┌──
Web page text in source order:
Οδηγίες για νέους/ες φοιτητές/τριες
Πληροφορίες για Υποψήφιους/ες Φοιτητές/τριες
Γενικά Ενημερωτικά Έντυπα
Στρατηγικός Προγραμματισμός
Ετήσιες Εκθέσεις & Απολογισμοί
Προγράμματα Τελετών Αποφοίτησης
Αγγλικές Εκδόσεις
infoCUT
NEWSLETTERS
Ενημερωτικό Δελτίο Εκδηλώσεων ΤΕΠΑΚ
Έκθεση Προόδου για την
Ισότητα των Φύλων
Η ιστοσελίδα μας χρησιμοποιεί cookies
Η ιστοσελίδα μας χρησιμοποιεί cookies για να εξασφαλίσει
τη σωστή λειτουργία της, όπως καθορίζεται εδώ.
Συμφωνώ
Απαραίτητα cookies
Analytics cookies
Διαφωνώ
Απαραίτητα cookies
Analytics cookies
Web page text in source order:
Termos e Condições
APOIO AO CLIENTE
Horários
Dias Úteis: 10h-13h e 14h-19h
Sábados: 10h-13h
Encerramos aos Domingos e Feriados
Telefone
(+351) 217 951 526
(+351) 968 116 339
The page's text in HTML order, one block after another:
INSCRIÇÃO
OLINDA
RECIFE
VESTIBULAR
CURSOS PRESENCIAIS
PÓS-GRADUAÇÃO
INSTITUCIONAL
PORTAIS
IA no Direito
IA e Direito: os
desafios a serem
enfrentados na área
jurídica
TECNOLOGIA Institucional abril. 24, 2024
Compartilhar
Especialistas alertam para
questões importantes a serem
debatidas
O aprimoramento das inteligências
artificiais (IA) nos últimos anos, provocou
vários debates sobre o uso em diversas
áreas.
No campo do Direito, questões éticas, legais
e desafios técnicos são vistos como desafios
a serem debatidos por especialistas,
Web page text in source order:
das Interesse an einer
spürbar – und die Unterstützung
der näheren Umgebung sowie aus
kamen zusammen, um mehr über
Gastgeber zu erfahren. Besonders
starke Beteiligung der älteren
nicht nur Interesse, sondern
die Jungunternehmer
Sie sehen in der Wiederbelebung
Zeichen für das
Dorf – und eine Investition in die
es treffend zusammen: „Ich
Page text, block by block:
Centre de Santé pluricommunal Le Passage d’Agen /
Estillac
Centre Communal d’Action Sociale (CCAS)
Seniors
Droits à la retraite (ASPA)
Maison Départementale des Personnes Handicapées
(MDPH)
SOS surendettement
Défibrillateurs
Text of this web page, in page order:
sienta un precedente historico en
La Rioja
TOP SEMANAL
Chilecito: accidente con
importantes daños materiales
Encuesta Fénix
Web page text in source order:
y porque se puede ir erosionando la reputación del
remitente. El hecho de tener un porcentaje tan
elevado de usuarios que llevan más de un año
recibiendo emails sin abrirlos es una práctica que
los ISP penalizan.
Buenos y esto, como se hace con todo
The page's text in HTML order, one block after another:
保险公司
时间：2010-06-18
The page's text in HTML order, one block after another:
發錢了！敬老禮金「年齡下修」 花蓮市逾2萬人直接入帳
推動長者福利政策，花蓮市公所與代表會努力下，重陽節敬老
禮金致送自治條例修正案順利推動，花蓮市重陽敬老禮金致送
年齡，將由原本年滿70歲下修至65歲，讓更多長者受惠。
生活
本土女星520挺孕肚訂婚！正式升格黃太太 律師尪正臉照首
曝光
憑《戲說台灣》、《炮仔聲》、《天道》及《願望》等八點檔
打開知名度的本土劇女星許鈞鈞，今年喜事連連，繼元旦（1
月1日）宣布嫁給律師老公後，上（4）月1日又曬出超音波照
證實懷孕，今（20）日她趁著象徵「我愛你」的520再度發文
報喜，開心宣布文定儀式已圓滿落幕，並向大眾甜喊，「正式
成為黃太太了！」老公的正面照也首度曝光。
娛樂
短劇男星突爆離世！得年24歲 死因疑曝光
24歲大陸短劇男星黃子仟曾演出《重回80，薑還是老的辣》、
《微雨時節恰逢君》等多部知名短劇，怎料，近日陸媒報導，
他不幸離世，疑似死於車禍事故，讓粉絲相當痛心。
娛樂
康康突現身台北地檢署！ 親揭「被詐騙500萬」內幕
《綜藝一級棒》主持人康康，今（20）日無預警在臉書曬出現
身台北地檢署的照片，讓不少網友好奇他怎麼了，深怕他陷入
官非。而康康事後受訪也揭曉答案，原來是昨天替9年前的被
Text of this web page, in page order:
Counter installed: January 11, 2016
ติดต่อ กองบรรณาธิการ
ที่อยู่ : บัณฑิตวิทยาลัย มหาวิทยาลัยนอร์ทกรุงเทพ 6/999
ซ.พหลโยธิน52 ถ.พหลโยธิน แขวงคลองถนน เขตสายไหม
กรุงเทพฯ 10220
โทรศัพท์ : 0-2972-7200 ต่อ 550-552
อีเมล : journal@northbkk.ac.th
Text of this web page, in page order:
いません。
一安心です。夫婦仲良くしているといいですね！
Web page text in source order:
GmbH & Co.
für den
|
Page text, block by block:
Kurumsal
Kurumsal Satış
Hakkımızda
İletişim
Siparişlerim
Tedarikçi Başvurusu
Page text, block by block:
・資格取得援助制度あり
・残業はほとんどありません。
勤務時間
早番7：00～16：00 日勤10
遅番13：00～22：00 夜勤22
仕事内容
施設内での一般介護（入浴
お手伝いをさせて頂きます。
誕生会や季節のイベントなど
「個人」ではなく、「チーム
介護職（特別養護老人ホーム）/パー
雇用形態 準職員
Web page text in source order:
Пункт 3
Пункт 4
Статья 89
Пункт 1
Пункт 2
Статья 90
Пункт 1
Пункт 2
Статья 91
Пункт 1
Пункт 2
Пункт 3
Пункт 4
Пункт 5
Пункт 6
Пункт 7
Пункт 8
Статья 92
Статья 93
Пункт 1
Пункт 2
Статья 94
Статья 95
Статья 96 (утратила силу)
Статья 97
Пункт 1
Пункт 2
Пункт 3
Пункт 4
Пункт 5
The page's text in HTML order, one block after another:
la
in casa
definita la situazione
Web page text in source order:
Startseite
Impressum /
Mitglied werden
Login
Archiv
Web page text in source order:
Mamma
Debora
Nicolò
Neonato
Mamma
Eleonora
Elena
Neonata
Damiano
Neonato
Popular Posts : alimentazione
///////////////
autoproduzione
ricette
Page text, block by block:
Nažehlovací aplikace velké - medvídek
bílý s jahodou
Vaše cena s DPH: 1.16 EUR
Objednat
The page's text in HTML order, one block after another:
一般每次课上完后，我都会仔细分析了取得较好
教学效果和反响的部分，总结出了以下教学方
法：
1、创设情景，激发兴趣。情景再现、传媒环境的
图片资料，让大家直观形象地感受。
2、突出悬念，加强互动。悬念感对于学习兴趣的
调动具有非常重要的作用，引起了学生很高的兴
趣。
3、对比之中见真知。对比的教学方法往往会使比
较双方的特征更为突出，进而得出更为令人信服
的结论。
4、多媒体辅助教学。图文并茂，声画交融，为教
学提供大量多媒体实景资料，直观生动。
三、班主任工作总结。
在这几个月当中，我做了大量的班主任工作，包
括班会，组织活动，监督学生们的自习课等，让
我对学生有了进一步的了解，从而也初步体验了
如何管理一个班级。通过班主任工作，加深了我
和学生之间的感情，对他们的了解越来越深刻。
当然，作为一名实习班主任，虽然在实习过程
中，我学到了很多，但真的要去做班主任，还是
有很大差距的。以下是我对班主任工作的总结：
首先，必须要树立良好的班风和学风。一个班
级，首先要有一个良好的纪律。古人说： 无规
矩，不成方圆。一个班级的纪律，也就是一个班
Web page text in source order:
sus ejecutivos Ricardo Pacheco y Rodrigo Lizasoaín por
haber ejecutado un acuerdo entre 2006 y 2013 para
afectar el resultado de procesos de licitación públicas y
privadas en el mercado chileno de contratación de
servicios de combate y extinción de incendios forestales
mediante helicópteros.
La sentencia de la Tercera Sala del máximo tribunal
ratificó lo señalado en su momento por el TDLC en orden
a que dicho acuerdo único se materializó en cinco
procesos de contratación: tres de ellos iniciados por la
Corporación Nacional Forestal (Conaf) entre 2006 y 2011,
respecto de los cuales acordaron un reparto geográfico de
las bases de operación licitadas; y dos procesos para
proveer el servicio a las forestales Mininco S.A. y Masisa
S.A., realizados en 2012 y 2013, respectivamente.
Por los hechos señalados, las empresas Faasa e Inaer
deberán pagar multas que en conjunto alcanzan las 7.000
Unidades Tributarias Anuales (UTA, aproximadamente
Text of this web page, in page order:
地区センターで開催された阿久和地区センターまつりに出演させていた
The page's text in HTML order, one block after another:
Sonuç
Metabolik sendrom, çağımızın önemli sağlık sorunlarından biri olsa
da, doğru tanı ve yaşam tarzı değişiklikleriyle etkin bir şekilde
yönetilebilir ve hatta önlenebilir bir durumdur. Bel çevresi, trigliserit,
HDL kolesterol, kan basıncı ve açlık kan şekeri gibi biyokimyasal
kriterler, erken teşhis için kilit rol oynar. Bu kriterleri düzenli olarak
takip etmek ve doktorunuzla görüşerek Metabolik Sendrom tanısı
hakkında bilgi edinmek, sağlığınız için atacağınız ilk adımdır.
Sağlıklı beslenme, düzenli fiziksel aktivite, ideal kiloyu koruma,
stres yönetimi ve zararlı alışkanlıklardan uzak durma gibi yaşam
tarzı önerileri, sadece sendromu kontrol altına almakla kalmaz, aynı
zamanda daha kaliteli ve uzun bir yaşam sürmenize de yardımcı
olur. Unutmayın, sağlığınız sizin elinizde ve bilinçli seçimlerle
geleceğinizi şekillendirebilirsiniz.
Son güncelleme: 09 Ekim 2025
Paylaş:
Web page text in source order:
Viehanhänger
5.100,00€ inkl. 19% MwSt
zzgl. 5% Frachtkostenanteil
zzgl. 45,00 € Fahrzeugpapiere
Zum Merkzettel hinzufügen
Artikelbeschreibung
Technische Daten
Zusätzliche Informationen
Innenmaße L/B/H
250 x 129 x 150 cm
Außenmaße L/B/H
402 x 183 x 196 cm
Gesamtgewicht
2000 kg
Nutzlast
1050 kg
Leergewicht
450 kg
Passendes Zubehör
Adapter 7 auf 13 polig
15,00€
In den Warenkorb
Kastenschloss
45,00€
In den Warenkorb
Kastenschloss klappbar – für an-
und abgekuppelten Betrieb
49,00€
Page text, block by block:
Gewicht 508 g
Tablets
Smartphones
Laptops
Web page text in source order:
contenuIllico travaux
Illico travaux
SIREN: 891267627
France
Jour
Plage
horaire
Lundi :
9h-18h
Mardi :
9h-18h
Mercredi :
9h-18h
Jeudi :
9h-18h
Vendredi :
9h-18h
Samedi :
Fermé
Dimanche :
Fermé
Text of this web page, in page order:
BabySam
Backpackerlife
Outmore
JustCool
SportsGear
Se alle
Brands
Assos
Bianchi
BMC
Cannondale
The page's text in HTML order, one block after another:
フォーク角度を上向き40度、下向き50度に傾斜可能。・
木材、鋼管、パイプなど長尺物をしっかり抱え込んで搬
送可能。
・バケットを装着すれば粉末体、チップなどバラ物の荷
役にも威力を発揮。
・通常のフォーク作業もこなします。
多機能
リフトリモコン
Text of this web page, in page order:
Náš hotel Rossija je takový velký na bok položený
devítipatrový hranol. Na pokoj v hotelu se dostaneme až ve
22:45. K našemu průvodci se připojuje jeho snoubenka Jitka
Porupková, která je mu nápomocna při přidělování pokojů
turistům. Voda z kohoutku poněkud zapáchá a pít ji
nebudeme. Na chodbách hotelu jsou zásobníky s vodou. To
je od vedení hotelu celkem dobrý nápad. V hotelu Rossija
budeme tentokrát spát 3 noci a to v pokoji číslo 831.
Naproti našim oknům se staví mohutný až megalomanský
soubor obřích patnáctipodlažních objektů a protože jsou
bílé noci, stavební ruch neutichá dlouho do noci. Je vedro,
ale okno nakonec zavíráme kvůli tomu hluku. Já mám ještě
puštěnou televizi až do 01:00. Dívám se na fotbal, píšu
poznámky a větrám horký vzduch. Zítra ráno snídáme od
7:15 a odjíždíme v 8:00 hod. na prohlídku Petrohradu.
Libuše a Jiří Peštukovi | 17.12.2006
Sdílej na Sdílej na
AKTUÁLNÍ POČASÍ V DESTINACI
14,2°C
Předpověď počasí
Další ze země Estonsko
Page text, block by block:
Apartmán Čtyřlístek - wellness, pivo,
└──
- Directions for this task: Please find out how many lines of the material contain the string "travaux" and answer with the count alone.

- Response box: 2